Per- and polyfluoroalkyl substances (PFAS) have been widely used in various industrial and consumer products—such as water-repellent coatings, food packaging, and cleaning agents—due to their exceptional surface activity and chemical stability [1]. However, their extreme environmental persistence and bioaccumulative nature have led to increasing regulatory restrictions [2], prompting global efforts to develop safer alternatives [3]. Designing non-PFAS surfactants is particularly challenging, as it requires the simultaneous optimization of surface tension, critical micelle concentration (CMC), and solubility—properties that are difficult to balance through experimental approaches alone.
Artificial intelligence (AI) has become an increasingly powerful tool in molecular design, enabling efficient exploration of chemical space and rapid identification of molecules with desirable properties. In particular, machine learning-based property prediction models and inverse design models have emerged as powerful tools for rapidly screening chemical space and generating candidate molecules that meet predefined property targets [4, 5]. Despite these advancements, the performance of AI-driven design strongly depends on the availability of high-quality, well-curated datasets. For surfactants in particular, where large-scale public data is scarce, domain-specific data curation and tailored model architectures are essential for building reliable molecular design frameworks.
To this end, we developed an integrated inverse design framework that leverages reinforcement learning (RL) combined with combinatorial chemistry to explore vast chemical spaces and generate novel non-PFAS surfactant candidates. Specifically, we constructed a dataset of concentration-dependent surface tension values for approximately 3,000 molecules using density functional theory (DFT) calculations, and supplemented it with around 400 literature-derived CMC values along with additional CMC estimates obtained computationally. Using this dataset, we benchmarked several pre-trained foundation models—including MolFormer [6], GEM [7], and Frad [8]— that had been trained on large-scale molecular datasets, to identify robust architectures for surfactant property prediction in data-scarce settings. Based on this evaluation, we fine-tuned selected models to train accurate predictors for both CMC (R² ≈ 0.91) and surface tension (R² ≈ 0.80). These predictive models were then incorporated into our RL-based combinatorial chemistry framework [9], which was adapted in this study to generate molecular structures optimized for multiple target properties, including low surface tension (<30 mN/m), acceptable CMC, and solubility suitable for real-world applications.
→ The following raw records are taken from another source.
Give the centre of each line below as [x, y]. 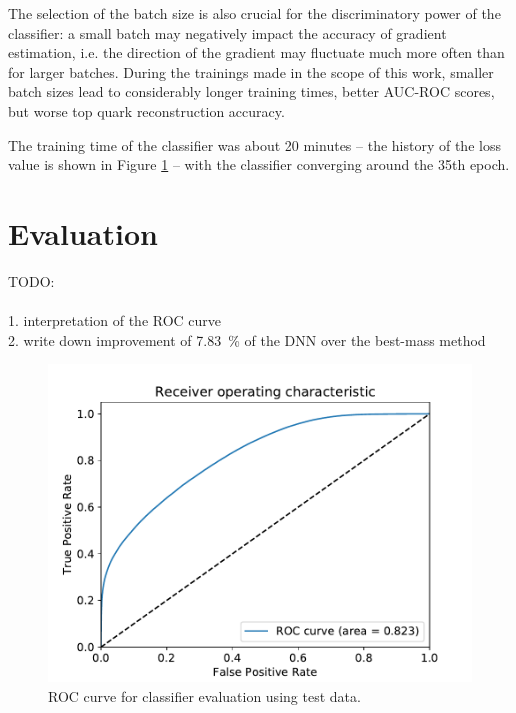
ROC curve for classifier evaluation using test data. [204, 695]
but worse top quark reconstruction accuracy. [146, 110]
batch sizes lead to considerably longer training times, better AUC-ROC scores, [251, 91]
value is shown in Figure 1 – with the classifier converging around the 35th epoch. [259, 164]
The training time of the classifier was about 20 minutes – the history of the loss [254, 144]
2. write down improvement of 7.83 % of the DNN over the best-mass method [247, 339]
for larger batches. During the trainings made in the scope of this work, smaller [251, 71]
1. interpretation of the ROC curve [115, 320]
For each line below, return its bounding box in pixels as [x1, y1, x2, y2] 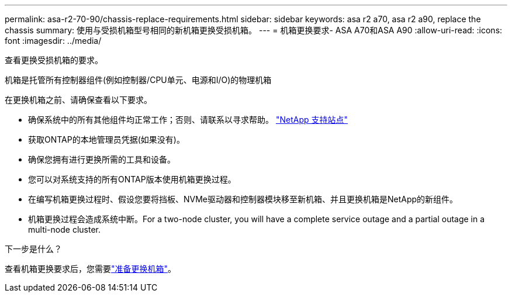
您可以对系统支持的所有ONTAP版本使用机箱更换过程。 [28, 174, 236, 184]
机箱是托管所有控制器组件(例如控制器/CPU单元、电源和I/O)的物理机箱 [5, 75, 272, 85]
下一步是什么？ [5, 244, 62, 254]
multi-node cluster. [28, 225, 101, 234]
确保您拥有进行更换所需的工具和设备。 [28, 154, 175, 164]
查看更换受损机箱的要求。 [5, 55, 103, 65]
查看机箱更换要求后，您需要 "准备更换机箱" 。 [5, 264, 177, 274]
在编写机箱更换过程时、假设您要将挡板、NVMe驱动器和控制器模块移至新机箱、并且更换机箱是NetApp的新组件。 [28, 194, 458, 204]
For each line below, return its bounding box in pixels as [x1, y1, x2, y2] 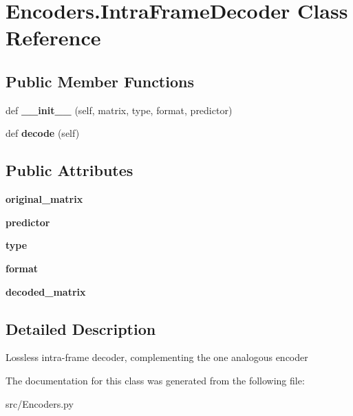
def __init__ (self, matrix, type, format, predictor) [6, 102, 233, 117]
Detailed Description [6, 318, 156, 339]
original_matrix [6, 192, 83, 206]
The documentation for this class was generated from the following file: [6, 373, 305, 387]
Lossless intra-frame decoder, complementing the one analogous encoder [6, 350, 308, 364]
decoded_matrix [6, 284, 86, 298]
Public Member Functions [6, 70, 194, 91]
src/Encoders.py [6, 396, 74, 410]
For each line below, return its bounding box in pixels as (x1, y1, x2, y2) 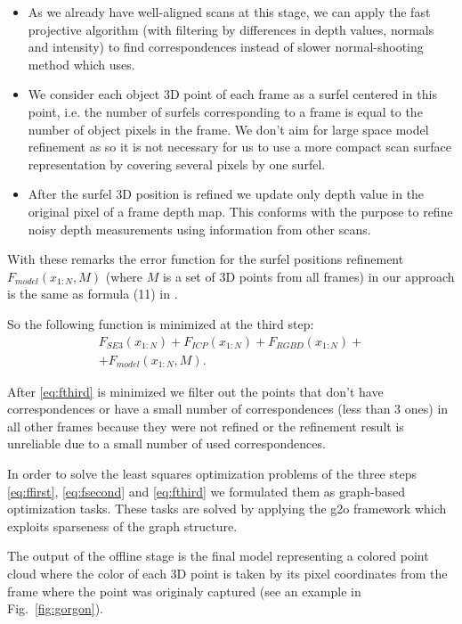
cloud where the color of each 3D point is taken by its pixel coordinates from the (7, 563, 448, 582)
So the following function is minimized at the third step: (7, 314, 314, 333)
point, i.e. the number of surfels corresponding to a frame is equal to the (28, 102, 423, 120)
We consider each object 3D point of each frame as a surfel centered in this (28, 85, 437, 103)
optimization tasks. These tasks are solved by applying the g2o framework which (7, 499, 447, 518)
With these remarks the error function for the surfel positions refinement (7, 250, 404, 268)
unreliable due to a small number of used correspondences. (7, 434, 326, 453)
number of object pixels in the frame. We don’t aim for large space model (28, 119, 429, 138)
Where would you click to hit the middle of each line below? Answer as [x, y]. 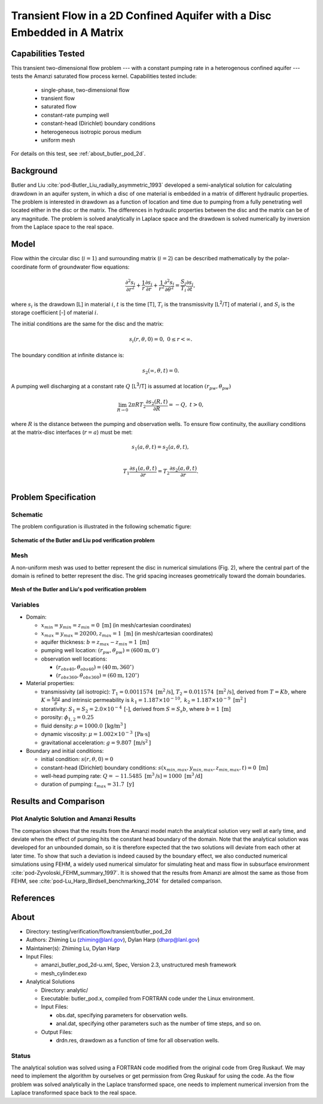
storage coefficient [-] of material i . [55, 313]
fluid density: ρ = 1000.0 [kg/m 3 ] [83, 726]
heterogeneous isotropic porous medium [91, 132]
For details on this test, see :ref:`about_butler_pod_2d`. [78, 154]
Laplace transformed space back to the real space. [74, 1093]
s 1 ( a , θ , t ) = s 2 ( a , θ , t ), [160, 448]
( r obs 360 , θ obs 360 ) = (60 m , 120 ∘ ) [98, 676]
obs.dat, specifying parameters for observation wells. [122, 1015]
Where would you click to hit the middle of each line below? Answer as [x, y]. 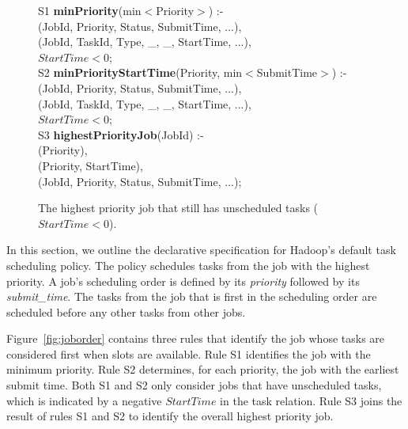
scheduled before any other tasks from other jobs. [126, 311]
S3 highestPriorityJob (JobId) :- [121, 134]
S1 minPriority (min [90, 10]
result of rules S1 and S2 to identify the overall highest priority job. [170, 416]
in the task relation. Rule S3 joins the [311, 400]
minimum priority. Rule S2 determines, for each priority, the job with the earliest [203, 369]
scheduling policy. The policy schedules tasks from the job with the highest [188, 265]
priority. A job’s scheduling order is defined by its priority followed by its [183, 281]

As a result of training the RL framework, we successfully generated 21 candidate molecules that simultaneously satisfied all target property requirements. Among them, five molecules were found to match known surfactant structures, supporting the validity of the model. The remaining structures are novel and surfactant-like, and are worth experimental validation for potential use. Our framework not only accelerates surfactant discovery but also expands the accessible chemical space and enhances understanding of structure–property relationships, paving the way for more efficient and sustainable materials innovation.
[1] Glüge, J., et al., An overview of the uses of per-and polyfluoroalkyl substances (PFAS). Environmental Science: Processes & Impacts, 2020. 22(12): p. 2345-2373.
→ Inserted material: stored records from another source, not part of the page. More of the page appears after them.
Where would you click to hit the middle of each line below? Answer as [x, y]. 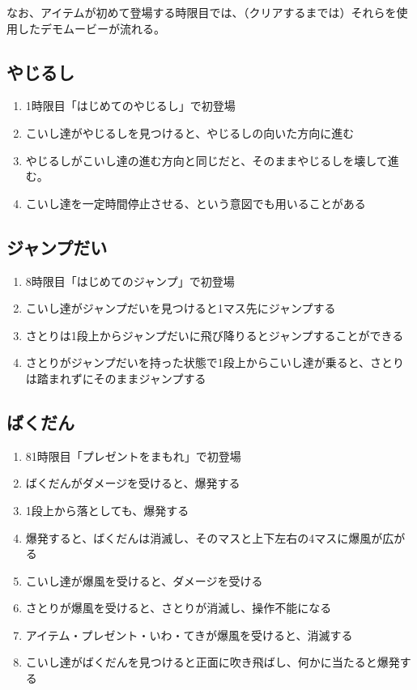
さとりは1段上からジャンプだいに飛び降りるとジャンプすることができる [215, 335]
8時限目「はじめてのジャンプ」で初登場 [130, 281]
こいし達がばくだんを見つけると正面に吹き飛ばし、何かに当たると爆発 [213, 662]
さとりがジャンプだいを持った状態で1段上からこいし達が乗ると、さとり [215, 362]
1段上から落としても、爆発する [107, 510]
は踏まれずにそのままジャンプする [116, 378]
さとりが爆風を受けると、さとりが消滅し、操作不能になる [179, 608]
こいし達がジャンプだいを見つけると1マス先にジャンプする [181, 308]
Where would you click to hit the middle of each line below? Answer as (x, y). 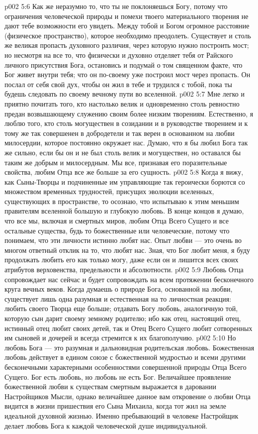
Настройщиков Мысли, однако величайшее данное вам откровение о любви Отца (128, 396)
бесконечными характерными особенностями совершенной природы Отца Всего (126, 367)
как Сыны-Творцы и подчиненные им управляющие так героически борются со (125, 181)
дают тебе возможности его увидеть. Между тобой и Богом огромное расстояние (127, 26)
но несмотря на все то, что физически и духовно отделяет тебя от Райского (119, 54)
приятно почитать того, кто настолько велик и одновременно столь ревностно (122, 103)
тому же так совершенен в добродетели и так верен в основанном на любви (120, 133)
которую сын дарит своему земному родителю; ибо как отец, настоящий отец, (123, 318)
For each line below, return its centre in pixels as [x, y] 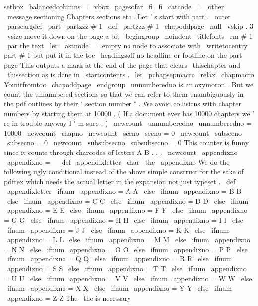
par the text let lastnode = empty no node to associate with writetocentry [127, 45]
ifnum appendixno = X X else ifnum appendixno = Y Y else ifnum [120, 288]
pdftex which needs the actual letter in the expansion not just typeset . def [120, 181]
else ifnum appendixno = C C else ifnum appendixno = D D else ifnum [128, 200]
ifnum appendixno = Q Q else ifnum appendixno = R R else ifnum [120, 259]
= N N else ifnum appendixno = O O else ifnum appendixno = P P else [126, 249]
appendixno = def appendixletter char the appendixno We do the [118, 162]
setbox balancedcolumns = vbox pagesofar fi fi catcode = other [114, 6]

[2] Cousins, I.T., et al., The high persistence of PFAS is sufficient for their management as a chemical class. Environmental Science: Processes & Impacts, 2020. 22(12): p. 2307-2312.
[3] Kwiatkowski, C.F., et al., Scientific basis for managing PFAS as a chemical class. Environmental science & technology letters, 2020. 7(8): p. 532-543.
[4] Butler, K.T., et al., Machine learning for molecular and materials science. Nature, 2018. 559(7715): p. 547-555.
[5] Elton, D.C., et al., Deep learning for molecular design—a review of the state of the art. Molecular Systems Design & Engineering, 2019. 4(4): p. 828-849.
[6] Ross, J., et al., Large-scale chemical language representations capture molecular structure and properties. Nature Machine Intelligence, 2022. 4(12): p. 1256-1264.
[7] Fang, X., et al., Geometry-enhanced molecular representation learning for property prediction. Nature Machine Intelligence, 2022. 4(2): p. 127-134.
[8] Ni, Y., et al., Pre-training with fractional denoising to enhance molecular property prediction. Nature Machine Intelligence, 2024. 6(10): p. 1169-1178.
[9] Kim, H., et al., Materials discovery with extreme properties via reinforcement learning-guided combinatorial chemistry. Chemical Science, 2024. 15(21): p. 7908-7925.